Some recovery of P. clavata populations was recorded despite the limited effective dispersal, low recovery capacity, and low genetic connectivity of the species (Palumbi 2003). Although spatial variation in environmental factors are key components in determining species distribution and abundance patterns, they may also result from interactions among organisms, tolerance to rapid environmental change through acclimation, genetic adaptation, and migration (Hoegh-Guldberg 2014; Tignat-Perrier et al. 2022). For example, the susceptibility of E. singularis to heat was recently studied in controlled stress experiments which revealed differential sensitivity among shallow water populations with intrinsic physiological mechanisms of acclimation (Pey et al. 2014). Ultimately, the species' reproductive cycle, recruitment, larval dispersal ability and stochasticity determine survival, growth, and reproduction of new individuals (Chiappone and Sullivan 1996; Edmunds 2000; Baird et al. 2003; Gori et al. 2011).

Our approach involved only three species of gorgonians, but further research could include several coral species found in the Mediterranean and elsewhere in the world, and could be greatly enhanced by considering biological interactions, community composition, functional traits, and the introduction of all possible classes of environmental variables that might act at regional scales and different depths. The habitat suitability predicted by our model depended strictly on spatial processes relative to the scale of the study, its resolution, and static informative layers. Causality normally is replaced with predictability, and for large non-linear systems, it is important to disentangle causal interactions and complex relationships among large set of explanatory variables. Many conceptual frameworks and different computational methods might be applied to ecological niche models: Wiener–Granger causality model (Granger 1969), Convergent Cross Mapping (CCM) (Clark et al. 2015), dynamic Bayesian networks (Trifonova et al. 2017), PCMCI (Runge et al. 2019) and the Optimal Information Flow (OIF) model (Li and Convertino 2021).

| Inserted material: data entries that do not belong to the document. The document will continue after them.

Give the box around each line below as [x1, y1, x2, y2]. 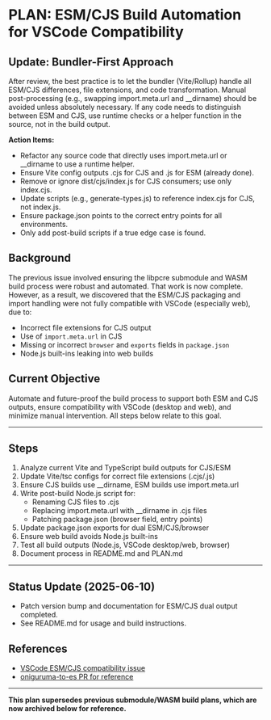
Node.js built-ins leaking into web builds [19, 348, 154, 358]
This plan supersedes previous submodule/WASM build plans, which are [8, 695, 257, 705]
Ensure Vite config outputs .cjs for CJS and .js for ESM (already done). [19, 168, 254, 177]
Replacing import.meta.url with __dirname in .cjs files [31, 506, 207, 516]
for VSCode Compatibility [8, 23, 184, 41]
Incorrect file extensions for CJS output [19, 322, 152, 332]
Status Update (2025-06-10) [8, 579, 156, 593]
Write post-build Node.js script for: [19, 489, 135, 499]
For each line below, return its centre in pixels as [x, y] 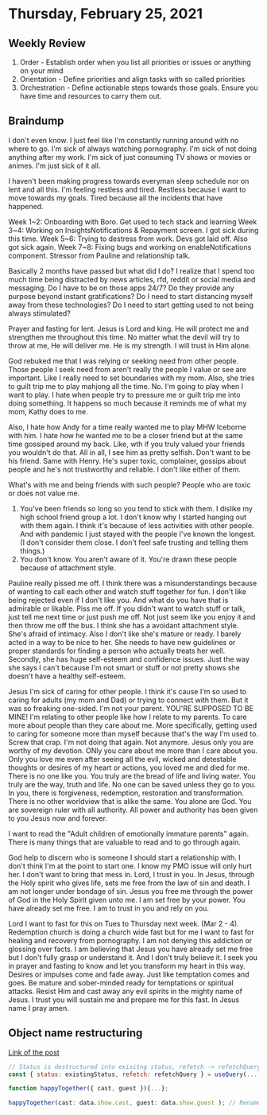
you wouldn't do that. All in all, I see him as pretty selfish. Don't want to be [130, 452]
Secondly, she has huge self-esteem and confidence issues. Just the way [129, 659]
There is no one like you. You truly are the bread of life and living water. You [132, 775]
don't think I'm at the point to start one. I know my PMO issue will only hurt [130, 866]
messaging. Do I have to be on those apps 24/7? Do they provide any [121, 288]
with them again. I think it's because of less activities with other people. [137, 525]
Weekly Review [47, 43]
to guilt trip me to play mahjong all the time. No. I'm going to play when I [126, 386]
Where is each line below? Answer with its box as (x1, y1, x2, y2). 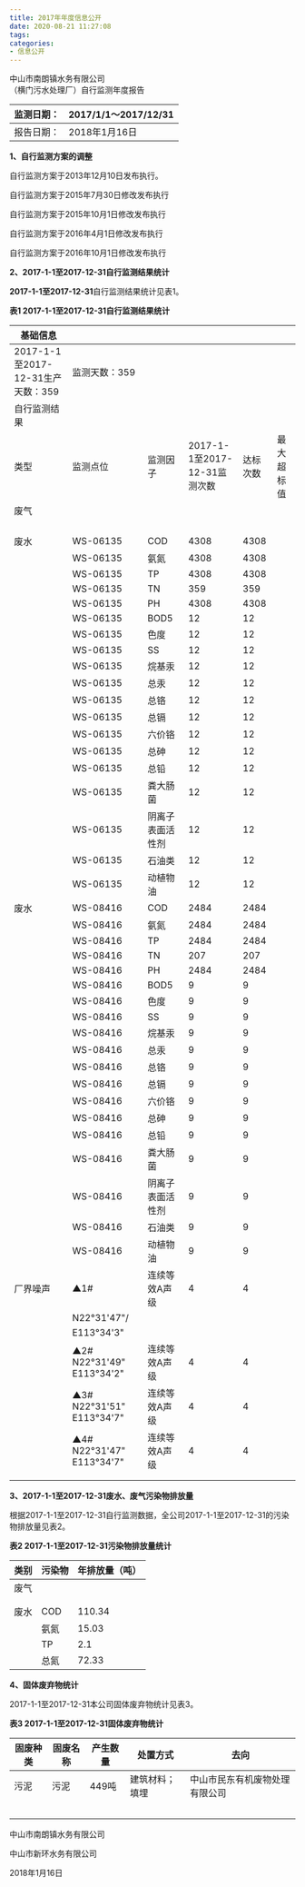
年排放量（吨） (77, 1564, 143, 1577)
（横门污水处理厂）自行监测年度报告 (9, 84, 145, 95)
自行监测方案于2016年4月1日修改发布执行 (9, 228, 163, 239)
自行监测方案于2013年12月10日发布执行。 (9, 170, 163, 182)
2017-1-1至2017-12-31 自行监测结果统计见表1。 (9, 286, 184, 297)
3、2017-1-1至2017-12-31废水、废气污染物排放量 (9, 1491, 194, 1502)
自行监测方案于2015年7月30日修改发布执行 (9, 190, 170, 201)
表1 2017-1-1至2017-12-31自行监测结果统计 (9, 305, 171, 316)
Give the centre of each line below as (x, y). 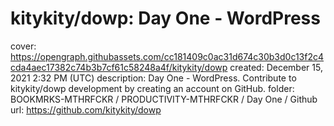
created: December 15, (276, 67)
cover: (23, 46)
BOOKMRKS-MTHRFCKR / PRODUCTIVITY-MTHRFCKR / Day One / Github (164, 99)
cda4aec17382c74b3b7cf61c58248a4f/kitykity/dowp (119, 67)
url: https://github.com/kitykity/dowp (86, 109)
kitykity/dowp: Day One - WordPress (165, 18)
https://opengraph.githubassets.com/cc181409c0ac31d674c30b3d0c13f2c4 (167, 56)
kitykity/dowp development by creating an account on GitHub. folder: (152, 88)

Measurements and modeling of water temperature over the past decade have made it possible to link MME to increases in water temperature at mesophotic depths, including shifts in the lower boundary of the thermocline. Heat waves and global warming, along with massive mucilaginous aggregates and the overgrowth of macroalgae on living corals, represent a combination of stressors that threaten gorgonian forests in unprecedented ways. If left alone, nature has a tremendous capacity to take care of itself (Garrabou et al. 2022; Gomez-Gras et al. 2021). However, anthropogenic activities are playing a key role in global environmental changes that are both driving biodiversity loss and altering the functioning of ecosystems (Bramanti et al. 2017; Ponti et al. 2018; Sini et al. 2019; Coppari et al. 2019). SDM combined with ML algorithms and GSUA proved to be a great tool to detect biodiversity patterns and to make spatial predictions using environmental layers. These methods are increasingly used in endangered species management, habitat suitability studies, environmental change impacts, and sustainability (Guisan and Zimmermann 2000; Peterson and Vieglais 2001; Hirzel et al. 2006; Lauria et al. 2017; Zhang et al. 2019; Jenkins and Stevens 2022). Understanding the distribution patterns of species in space and time is crucial for the identification of sites of special interest both inside and outside of existing marine protected areas and in the establishment of management and conservation actions and strategies (Fortin and Dale 2005).